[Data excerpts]
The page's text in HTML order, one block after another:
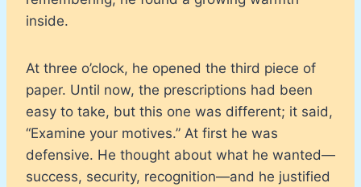
inside.
At three o’clock, he opened the third piece of
paper. Until now, the prescriptions had been
easy to take, but this one was different; it said,
“Examine your motives.” At first he was
defensive. He thought about what he wanted—
success, security, recognition—and he justified
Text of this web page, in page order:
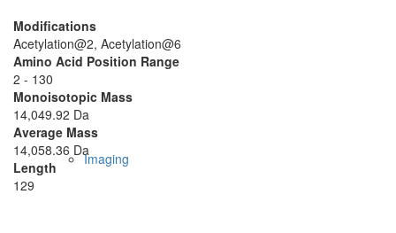
Imaging
Modifications
Acetylation@2, Acetylation@6
Amino Acid Position Range
2 - 130
Monoisotopic Mass
14,049.92 Da
Average Mass
14,058.36 Da
Length
129
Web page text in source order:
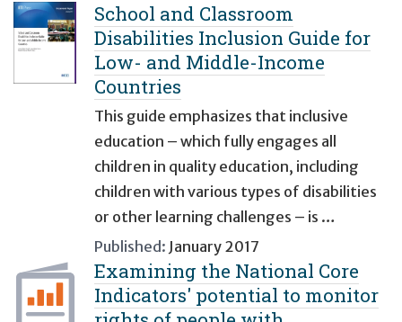
School and Classroom
Disabilities Inclusion Guide for
Low- and Middle-Income
Countries
This guide emphasizes that inclusive
education – which fully engages all
children in quality education, including
children with various types of disabilities
or other learning challenges – is …
Published: January 2017
Examining the National Core
Indicators' potential to monitor
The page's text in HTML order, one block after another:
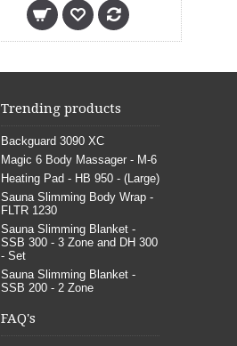
Trending products
Backguard 3090 XC
Magic 6 Body Massager - M-6
Heating Pad - HB 950 - (Large)
Sauna Slimming Body Wrap -
FLTR 1230
Sauna Slimming Blanket -
SSB 300 - 3 Zone and DH 300
- Set
Sauna Slimming Blanket -
SSB 200 - 2 Zone
FAQ's
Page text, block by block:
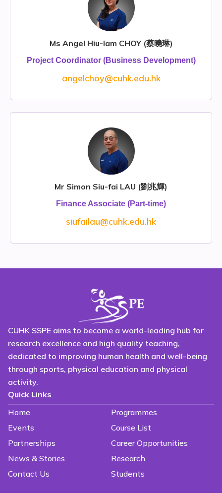
Ms Angel Hiu-lam CHOY (蔡曉琳)
Project Coordinator (Business Development)
angelchoy@cuhk.edu.hk
Mr Simon Siu-fai LAU (劉兆輝)
Finance Associate (Part-time)
siufailau@cuhk.edu.hk
CUHK SSPE aims to become a world-leading hub for
research excellence and high quality teaching,
dedicated to improving human health and well-being
through sports, physical education and physical
activity.
Quick Links
Home
Programmes
Events
Course List
Partnerships
Career Opportunities
News & Stories
Research
Contact Us
Students
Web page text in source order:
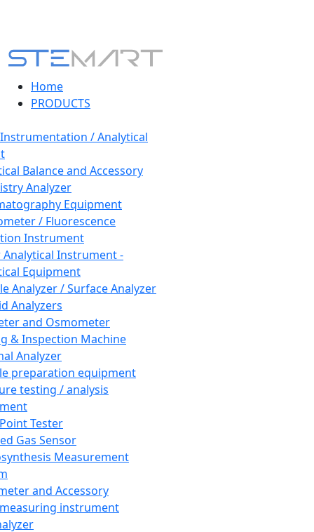
Home
PRODUCTS
/ Analytical
Balance and Accessory
Analyzer
Equipment
/ Fluorescence
Instrument
Instrument -
Equipment
Analyzer / Surface Analyzer
Analyzers
and Osmometer
& Inspection Machine
Analyzer
preparation equipment
testing / analysis
Tester
Gas Sensor
Measurement
and Accessory
instrument
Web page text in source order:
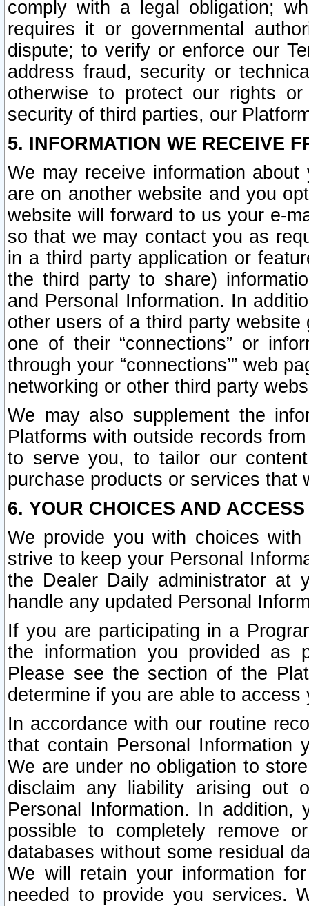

§ Goal of the exercise
Each line above with the string "quality" in it should be located and copied.

§ Solution to this exercise
children in quality education, including
research excellence and high quality teaching,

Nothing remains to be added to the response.